[TASK PROMPT]
Restate word for word the line with "If you need to find a doctor, you can use" and all lines after it; please stop only at the end of the listing below.
:::::
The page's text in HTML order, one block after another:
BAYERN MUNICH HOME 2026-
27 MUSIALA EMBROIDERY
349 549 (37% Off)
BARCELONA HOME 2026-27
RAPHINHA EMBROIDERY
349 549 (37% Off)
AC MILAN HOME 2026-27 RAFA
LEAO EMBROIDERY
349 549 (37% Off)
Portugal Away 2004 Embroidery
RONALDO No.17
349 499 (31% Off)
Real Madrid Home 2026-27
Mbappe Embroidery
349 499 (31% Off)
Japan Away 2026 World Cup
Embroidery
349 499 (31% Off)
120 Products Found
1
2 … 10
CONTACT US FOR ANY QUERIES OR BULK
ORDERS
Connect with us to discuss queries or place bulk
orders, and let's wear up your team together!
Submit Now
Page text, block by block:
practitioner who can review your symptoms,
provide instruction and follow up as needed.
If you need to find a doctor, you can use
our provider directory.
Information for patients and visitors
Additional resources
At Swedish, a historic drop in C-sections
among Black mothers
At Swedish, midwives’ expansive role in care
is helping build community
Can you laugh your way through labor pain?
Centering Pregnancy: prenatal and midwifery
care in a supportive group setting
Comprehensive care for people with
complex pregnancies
:::::
[SOLUTION FOR THIS EXERCISE]
If you need to find a doctor, you can use
our provider directory.
Information for patients and visitors
Additional resources
At Swedish, a historic drop in C-sections
among Black mothers
At Swedish, midwives’ expansive role in care
is helping build community
Can you laugh your way through labor pain?
Centering Pregnancy: prenatal and midwifery
care in a supportive group setting
Comprehensive care for people with
complex pregnancies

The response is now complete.